That one sentence, tossed off so lightly, sealed off every way out I had.

With no maintenance records, how was a temp's word supposed to overturn an assessment from three senior engineers?

The director stood and waved a hand.

"As maintenance tech, your negligence was severe. The institute has decided to dismiss you and report you to the industry association."

"Then what about my project data? The core derivations for the new material were mine."

Julian crossed his legs, drew a document out of his bag, and gave a soft little laugh.

"Yours? On this project ownership agreement, the first author is Doris and the second is me."

"You're just a temp. How would someone like you ever be involved in an experimental project like this?"

Sure enough, when I opened the agreement, my name had already been altered.

The data and models for this project were all the product of three years of my own work, day and night, no rest.

I'd shared my results with Julian out of good faith, let him help with some simple record-keeping.

I never imagined he'd just steal everything I'd poured myself into.

Right then, a wail broke out in the hallway.

My mother came charging straight in.

"Director, don't believe a word she says. She's had sticky fingers since she was a child, always jealous of her sister, always making trouble on purpose."

"Doris is such a brilliant girl, and this one nearly got her killed!"

Security came jogging over.

Julian grabbed my arm and shoved me toward the top of the stairs.

The director stood and beckoned to the guards.

They came and locked their hands around my arms.

Julian used the moment to shove me from behind, and my whole body went tumbling down the steps.

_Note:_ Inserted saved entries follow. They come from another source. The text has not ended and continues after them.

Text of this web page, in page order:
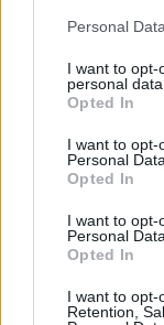
Personal
I want to opt-
personal data.
Opted In
I want to opt-
Personal Data.
Opted In
I want to opt-
Personal
Opted In
I want to opt-
Retention,
Natural and
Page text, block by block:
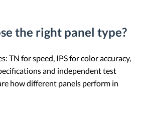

My knees hit first, and the skin tore open at once.

"Quit clinging on like some cheap adhesive plaster."

Summer rain comes without warning.

I knelt on the ground and hunched the manuscripts against my chest, but the paper still soaked through, more than half of it.

It didn't matter. Every piece of the core content was in my head. What they'd stolen was only a half-finished shell.

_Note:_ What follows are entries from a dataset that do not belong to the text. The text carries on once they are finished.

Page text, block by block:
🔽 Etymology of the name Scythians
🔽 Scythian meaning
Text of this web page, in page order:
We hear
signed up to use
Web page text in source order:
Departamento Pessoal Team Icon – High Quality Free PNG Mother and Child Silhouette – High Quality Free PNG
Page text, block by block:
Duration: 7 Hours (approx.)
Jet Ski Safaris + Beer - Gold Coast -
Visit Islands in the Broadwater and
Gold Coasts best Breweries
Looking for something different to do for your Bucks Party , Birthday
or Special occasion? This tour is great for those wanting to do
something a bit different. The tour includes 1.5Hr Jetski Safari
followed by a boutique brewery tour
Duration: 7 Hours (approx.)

I stood up and looked at the three of them up there.

"That patchwork data of yours will hold for a little while at most."

"You had the nerve to swallow what's mine. Sooner or later you'll cough it all back up, skin and bones and all."

I turned and walked into the rain. Behind me came my mother's voice.

"Good riddance. Once you're gone, don't come back. From this day on, I have only one daughter."

3: 3

Over the next month, I sent out more than forty rsums.

Every one passed the first screen. Every one was rejected before the interview.

The last recruiter couldn't stomach it and called me privately.

"Ms. Pruitt, I'll be honest with you. Your rsum is excellent."

"But your old employer put you on the industry blacklist for academic misconduct. No one in this field will dare touch you."

I turned off my phone and sat in the rented apartment for a long time.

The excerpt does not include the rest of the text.